The statistics on gun violence in the U.S. are unprecedented. Every day in America, there are 35 gun homicides, 60 gun suicides, and 200 people who survive getting shot. 21 of the 25 deadliest mass shootings in the U.S. have occurred since 1980. There were 64 school shootings and 372 mass shootings in the U.S. in 2015.
Is it time for a new approach and a fresh dialogue?
Gallery owner and artist Jonathan Ferrara and artist Brian Borrello, have launched a powerful project: Guns in the Hands of Artists. Over sixty artists, including painters, glass artists, sculptors, photographers, and poets, used decommissioned guns taken off the city streets via a gun buyback program to express a thought, make a statement, open a discussion, and to stimulate thinking about guns and gun violence in America.
The exhibition, and eponymous book, fosters a new conversation by bringing the discussion into the realm of art. Ferrara says, “It’s a multi-perspective, sensible conversation about guns and gun violence. Forty percent of the artists in the exhibition own guns and 40 percent of the artists in the exhibition have been victims of gun violence. This is not anti-gun. This is about having a frank and honest conversation that we’re not able to really do because of the politicized and polarized nature of the issue.”
Please let me know if you would like to set up an interview with Jonathan Ferrara on December 7, 8, 13, or 14. Select essayists may also be available.

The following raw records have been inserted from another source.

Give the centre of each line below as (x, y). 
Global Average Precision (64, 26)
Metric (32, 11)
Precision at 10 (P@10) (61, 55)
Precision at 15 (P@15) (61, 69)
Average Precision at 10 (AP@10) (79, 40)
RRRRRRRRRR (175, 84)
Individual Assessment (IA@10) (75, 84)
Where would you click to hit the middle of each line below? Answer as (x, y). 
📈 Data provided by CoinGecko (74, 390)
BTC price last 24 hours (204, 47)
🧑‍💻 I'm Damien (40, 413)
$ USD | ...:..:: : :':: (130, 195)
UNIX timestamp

Guns in the Hands of Artists includes essays by:
· Renowned writer and managing editor of TIME Magazine, Walter Isaacson
· Senator Tim Kaine
· Rapper and record producer Lupe Fiasco
· Award-winning novelist Richard Ford
· New York Times writer Joe Nocera
· Actor and comedian Harry Shearer
· Mayor Mitchell J. Landrieu
· Congresswoman Gabrielle Giffords
· And many more
The book is an important outgrowth of the exhibition and an extension of its efforts to employ art as a vehicle for dialogue, as a call to action, and―ultimately―as an agent of change.